Work to be completed >> Below are the records; copy exactly the stretch from the line containing "thermodynamic data (see" through the line containing "after performing the", both ends included, and nothing else.

(Stored entries)
------
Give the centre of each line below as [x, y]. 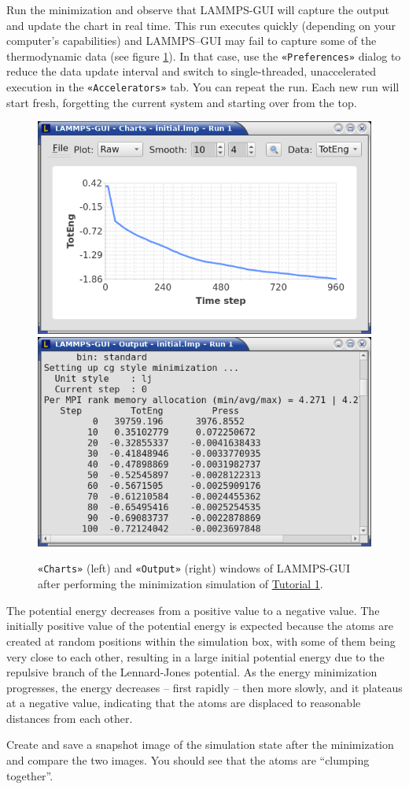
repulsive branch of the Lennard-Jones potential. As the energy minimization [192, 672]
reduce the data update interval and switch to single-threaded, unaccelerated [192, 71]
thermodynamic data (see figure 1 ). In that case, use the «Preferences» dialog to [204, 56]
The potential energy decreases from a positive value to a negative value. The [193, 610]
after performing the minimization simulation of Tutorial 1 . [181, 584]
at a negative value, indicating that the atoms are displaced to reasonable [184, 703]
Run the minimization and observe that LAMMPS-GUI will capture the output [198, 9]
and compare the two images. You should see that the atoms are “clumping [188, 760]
------
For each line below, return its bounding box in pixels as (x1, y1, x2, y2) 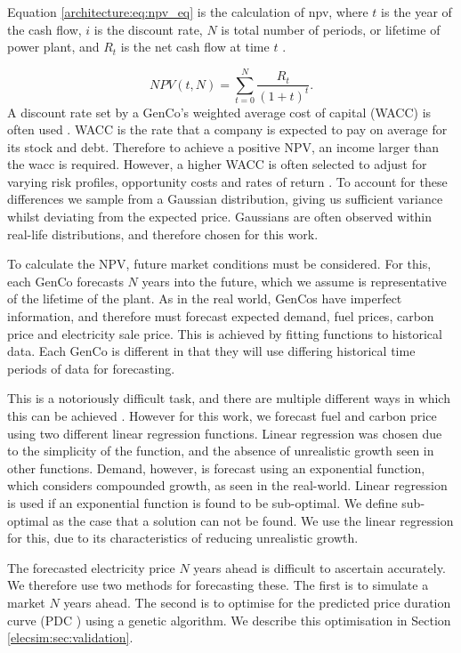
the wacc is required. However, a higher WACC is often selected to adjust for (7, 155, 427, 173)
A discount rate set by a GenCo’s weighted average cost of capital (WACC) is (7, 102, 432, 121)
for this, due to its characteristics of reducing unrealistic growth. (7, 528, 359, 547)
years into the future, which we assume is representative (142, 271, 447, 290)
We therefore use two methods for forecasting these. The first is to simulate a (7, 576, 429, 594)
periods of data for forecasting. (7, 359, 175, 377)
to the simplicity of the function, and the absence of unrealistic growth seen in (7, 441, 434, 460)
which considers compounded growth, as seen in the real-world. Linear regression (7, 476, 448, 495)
------
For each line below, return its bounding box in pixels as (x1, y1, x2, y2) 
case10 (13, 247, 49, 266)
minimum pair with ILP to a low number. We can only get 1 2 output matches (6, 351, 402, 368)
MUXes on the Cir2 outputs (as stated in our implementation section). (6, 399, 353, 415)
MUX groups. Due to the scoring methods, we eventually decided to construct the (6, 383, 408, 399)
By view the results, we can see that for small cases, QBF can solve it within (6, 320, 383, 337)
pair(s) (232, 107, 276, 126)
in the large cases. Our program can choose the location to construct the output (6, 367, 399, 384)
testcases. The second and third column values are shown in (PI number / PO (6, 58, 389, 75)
------
Task output >>
thermodynamic data (see figure 1 ). In that case, use the «Preferences» dialog to [204, 56]
The potential energy decreases from a positive value to a negative value. The [193, 610]
after performing the minimization simulation of Tutorial 1 . [181, 584]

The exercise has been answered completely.